On the other hand, for the CAT to take relatively hands-off approach would allow territorial authorities to interpret and apply the principles in a way that permits regional development subsidies even where there is a strong case that those subsidies are (from a UK perspective) not directed at areas of most need and create more harm than good in terms of levelling-up.
What does all that mean from a policy perspective?
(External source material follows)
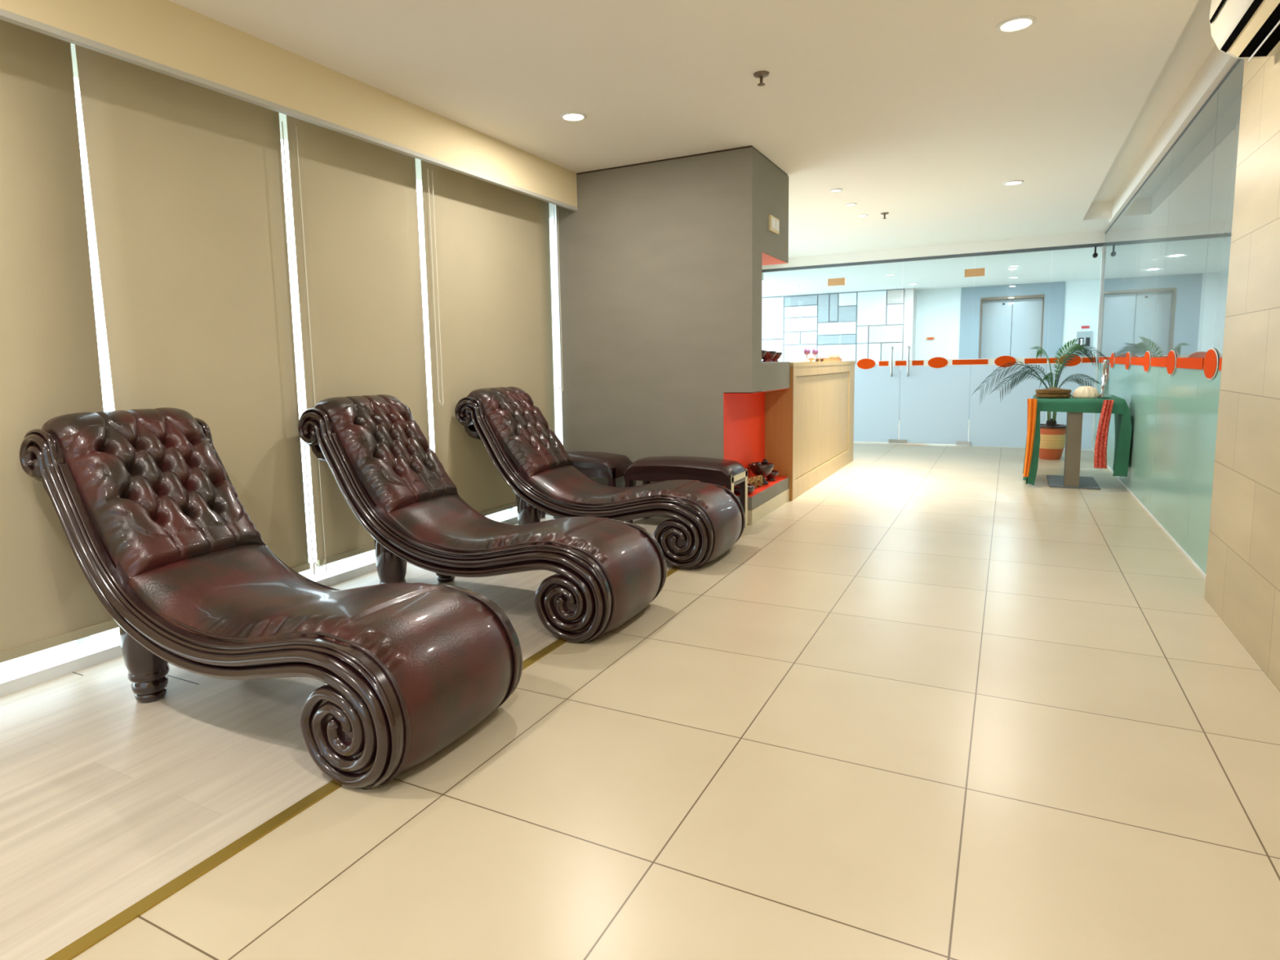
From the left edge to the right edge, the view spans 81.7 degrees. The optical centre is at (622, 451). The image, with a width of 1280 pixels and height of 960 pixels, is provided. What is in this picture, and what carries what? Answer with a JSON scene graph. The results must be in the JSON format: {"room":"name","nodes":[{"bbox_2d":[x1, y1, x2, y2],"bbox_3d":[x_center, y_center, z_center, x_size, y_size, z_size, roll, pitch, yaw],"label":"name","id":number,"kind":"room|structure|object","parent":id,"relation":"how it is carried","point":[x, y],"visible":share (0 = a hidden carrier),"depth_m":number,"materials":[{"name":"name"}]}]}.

One possible result is that the uncertainties, need to analyse measures within a particular framework, and risk of challenge will deter authorities from granting regional development subsidies in cases where they are clearly the right policy response. The obvious route to avoid that result will be for the government to created streamlined subsidy schemes under clause 10 that provide a safe harbour for large categories of regional development subsidies: and such schemes could sensibly define areas where less strict conditions applied for a subsidy to fall under the scheme, recreating some of the advantages of the State aid system: moreover, the risk of distorting the terms of subsidies so as to fit under the scheme (a real problem in the EU system) is less pronounced because it would always be open to a granting authority to take the, fairly secure, view that a subsidy that fell just outside the terms of a scheme would nonetheless be safe given that it was only just outside the safe harbour.
The other possible result of the problem that the boundaries between acceptable and unacceptable regional development subsidies are neither clear or firmly policed – particularly when combined with the absence of any provisions in the Bill to police cases where a granting authority wrongly decides that what it is doing is not a subsidy at all (for example by taking an implausible view of what a private investor would do and relying on clause 3(2)) – is a real danger that regional development subsidies that are likely to harm the UK economy as a whole and which have a weak distributional justification will be let through. That risk is partly addressed by the role of the CMA – but it remains to be seen how willing the CMA is to put down boundaries in this area or to what extent its boundaries are respected by authorities or enforced by the CAT.
Either way, the overall effect of the Bill on “levelling up” subsidies is both complex and murky.
GEORGE PERETZ QC
(With thanks to Alex Rose for comments on an earlier draft of this post: any errors are, of course, mine.)